Untuk memastikan adanya perancangan program-program yang matang diperlukan penelitian dan pengembangan seni rupa oleh karena itu Art: 1 Institut akan bekerja sama dengan ‘Pusat Penelitian Desain Produk, Budaya, dan Lingkungan’ (yang sebelumnya dikenal dengan Pusat Penelitian Seni Rupa dan Desain) Institut Teknologi Bandung dan Institut Kesenian Jakarta dalam pengadaan program workshop. Art: 1 Institut juga akan menawarkan program intensif dan program akhir pekan bagi mereka yang berminat untuk memperdalam pengetahuan baru di bidang seni, melukis, fotografi, mixed media, seni patung, penulisan kuratorial, dan sebagainya.
Art:1 juga menyediakan café yang dilengkapi dengan fasilitas wi-fi, perpustakaan untuk buku-buku seni visual, sebuah toko souvenir (mengambil nama Mon Decor Gallery), area konsultasi untuk restorasi dan konservasi, ruang penyimpanan karya dan function room untuk acara-acara tertentu.
Harapan kami ke depan adalah terus menggarap Art:1 menjadi sebuah tempat kreatif, produktif dan menjadi lebih baik untuk kita semua. Untuk itu perkenankan saya untuk berterima kasih kepada Bapak Jim Supangkat atas dukungannya dalam membantu kami merealisasikan ide kami sehingga bukan hanya tertulis di kertas, tetapi akhirnya menjadi nyata.
Tanpa dukungan dari kolektor, seniman, kurator, para ahli, rekan, pecinta seni, teman dan keluarga, juga tidak mungkin rasanya kami dapat mencapai sejauh ini. Karenanya, kami haturkan rasa terima kasih yang tak terhingga untuk setiap masukan, nasihat dan saran dalam proses mengembangkan Art: 1. Yang terakhir dan terpenting, saya ingin mengungkapkan rasa terima kasih yang tulus kepada kedua orang tua saya, dalam keterlibatannya sejak pertama hingga akhir.
Kami berharap Art: 1 dengan slogan “seni untuk semua” akan semakin mendekatkan semua mimpi kami menjadi kenyatan dalam membantu membentuk masa depan yang lebih baik dengan kesadaran terhadap seni dimulai dari maha karya seni rupa negeri sendiri di Indonesia. Kami percaya Art: 1 akan menjadi wadah sosialisasi seni tidak hanya bagi penikmat seni rupa Indonesia, tetapi juga mewakili sejarah seni Indonesia, serta melanjutkan perjalanan kami untuk pencarian seniman-seniman berbakat Indonesia dan mempersembahkannya pada dunia.

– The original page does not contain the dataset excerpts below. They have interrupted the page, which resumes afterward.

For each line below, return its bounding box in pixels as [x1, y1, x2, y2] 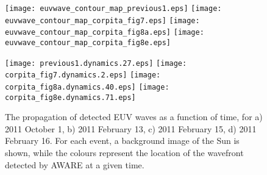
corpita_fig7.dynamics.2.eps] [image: [5, 71, 161, 80]
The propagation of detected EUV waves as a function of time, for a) [5, 110, 263, 123]
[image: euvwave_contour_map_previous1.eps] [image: [5, 4, 222, 13]
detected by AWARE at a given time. [5, 158, 144, 171]
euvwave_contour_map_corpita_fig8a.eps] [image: [5, 28, 204, 37]
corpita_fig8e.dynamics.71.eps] [5, 93, 136, 102]
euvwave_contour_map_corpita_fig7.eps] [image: [5, 16, 200, 25]
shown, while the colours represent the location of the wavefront [5, 146, 244, 159]
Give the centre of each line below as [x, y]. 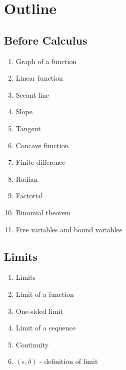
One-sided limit [39, 311]
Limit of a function [45, 294]
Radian [27, 178]
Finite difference [40, 162]
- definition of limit [69, 361]
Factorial [29, 196]
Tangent [28, 128]
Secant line [32, 94]
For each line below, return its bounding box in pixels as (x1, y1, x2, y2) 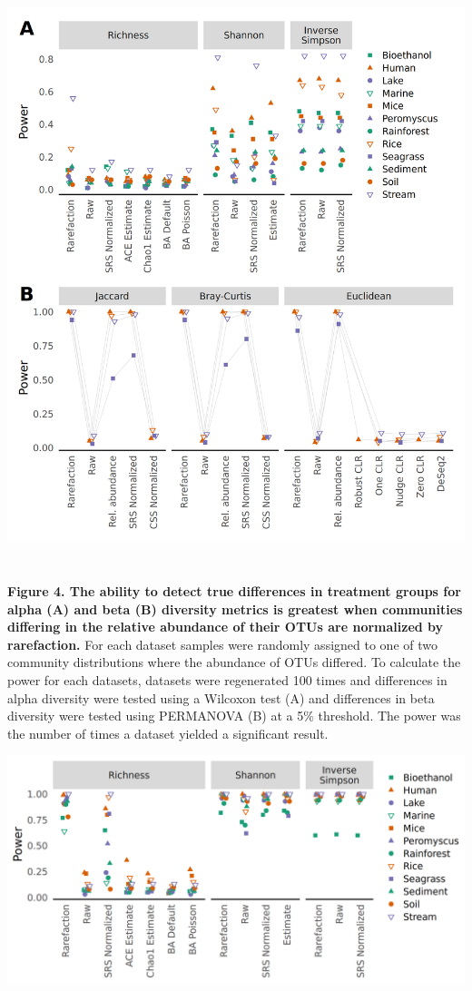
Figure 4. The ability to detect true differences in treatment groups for (7, 582, 461, 601)
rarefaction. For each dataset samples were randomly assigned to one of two (7, 634, 438, 653)
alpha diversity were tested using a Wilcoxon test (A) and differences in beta (7, 688, 435, 707)
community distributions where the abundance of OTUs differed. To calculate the (7, 652, 461, 672)
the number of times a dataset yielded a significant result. (7, 723, 329, 742)
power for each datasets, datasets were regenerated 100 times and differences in (7, 671, 447, 690)
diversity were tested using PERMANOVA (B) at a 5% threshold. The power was (7, 706, 461, 725)
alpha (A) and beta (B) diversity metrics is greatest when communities (7, 599, 463, 618)
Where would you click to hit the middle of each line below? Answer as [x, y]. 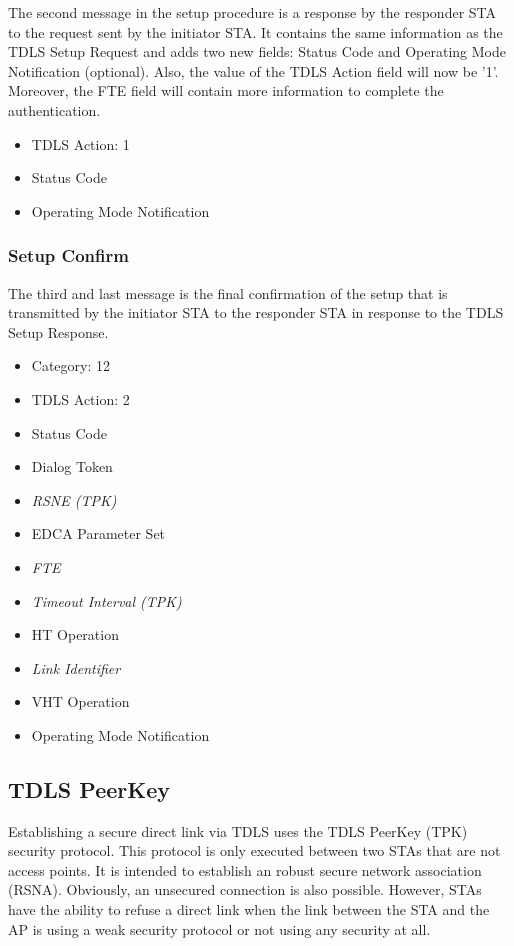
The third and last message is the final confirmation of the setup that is [228, 292]
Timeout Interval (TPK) [106, 600]
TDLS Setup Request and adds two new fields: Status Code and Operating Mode [257, 51]
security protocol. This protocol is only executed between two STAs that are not [254, 850]
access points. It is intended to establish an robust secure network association [245, 869]
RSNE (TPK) [74, 499]
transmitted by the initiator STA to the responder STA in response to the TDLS [256, 312]
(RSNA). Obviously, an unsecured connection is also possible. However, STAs [245, 889]
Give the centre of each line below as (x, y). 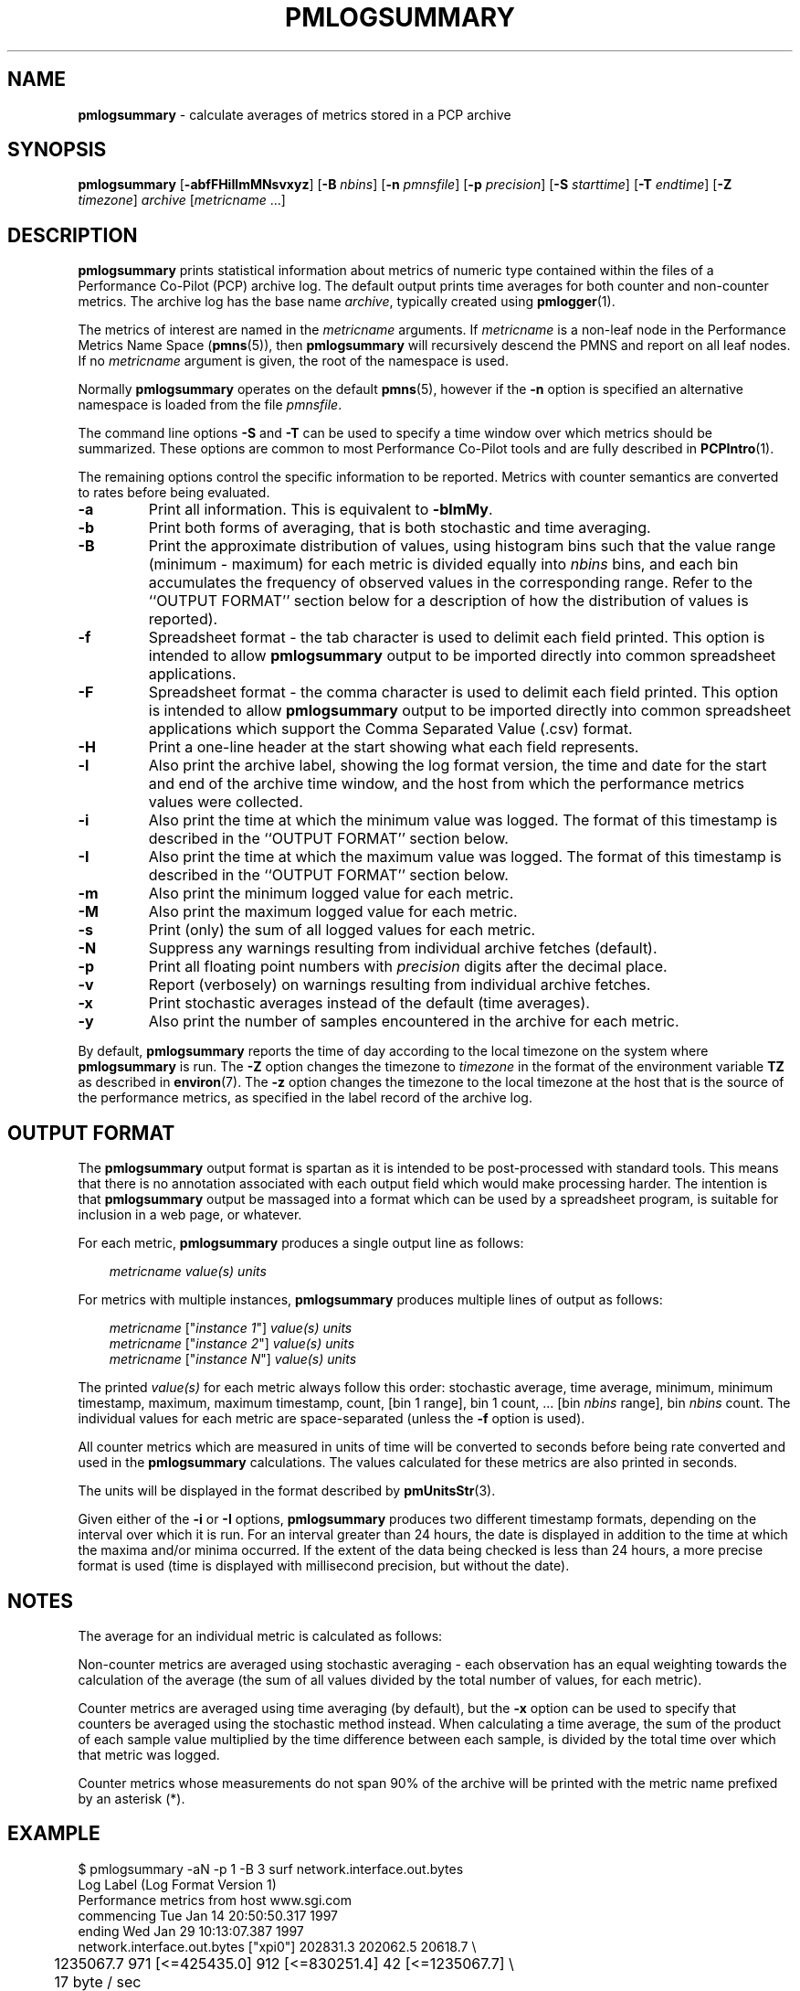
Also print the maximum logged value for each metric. (333, 912)
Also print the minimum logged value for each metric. (331, 894)
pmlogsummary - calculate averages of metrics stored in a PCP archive (295, 114)
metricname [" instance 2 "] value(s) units (232, 1344)
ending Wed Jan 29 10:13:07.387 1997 (191, 1931)
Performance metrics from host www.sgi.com (215, 1900)
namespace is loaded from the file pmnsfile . (210, 405)
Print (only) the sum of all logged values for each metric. (342, 930)
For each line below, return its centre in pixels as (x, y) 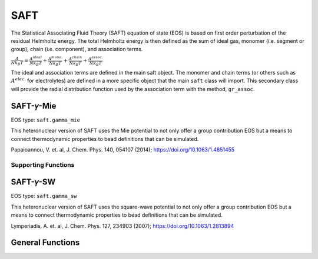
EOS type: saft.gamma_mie (46, 120)
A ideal (36, 58)
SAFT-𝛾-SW (33, 182)
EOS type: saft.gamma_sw (44, 196)
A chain (75, 58)
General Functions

Awal perjalanan ini akan ditandai dengan Grand Opening Art: 1 pada 29 Oktober 2011 yang akan menampilkan 200 karya seni rupa mulai dari lukisan, patung, instalasi, art performance, video art, dan mixed media pada area ruang pamer dengan luas 4000 m2 ini. Pameran perdana berjudul “Flight for Light: Indonesian Art and Religiosity” dengan kurator Jim Supangkat dan ko-kurator Rikrik Kusmara akan menampilkan koleksi permanen pada Art: 1 New Museum, dan koleksi kontemporer di Art Space: 1. Kami berharap untuk menerima kehadiran Anda dengan tangan terbuka untuk menikmati karya seni sambil menikmati karya arsitektur Art:1.
Akhir kata, Art: 1 merupakan dedikasi kami bagi masyarakat dan wujud kecintaan kami terhadap seni. Besar harapan kami untuk dapat menularkan kecintaan seni ini pada generasi yang akan datang. Suatu kehormatan bila kami diperkenankan membagikan impian ini, dan kami harap Anda menikmati wujud karya kami seperti kami menikmati setiap proses pewujudannya.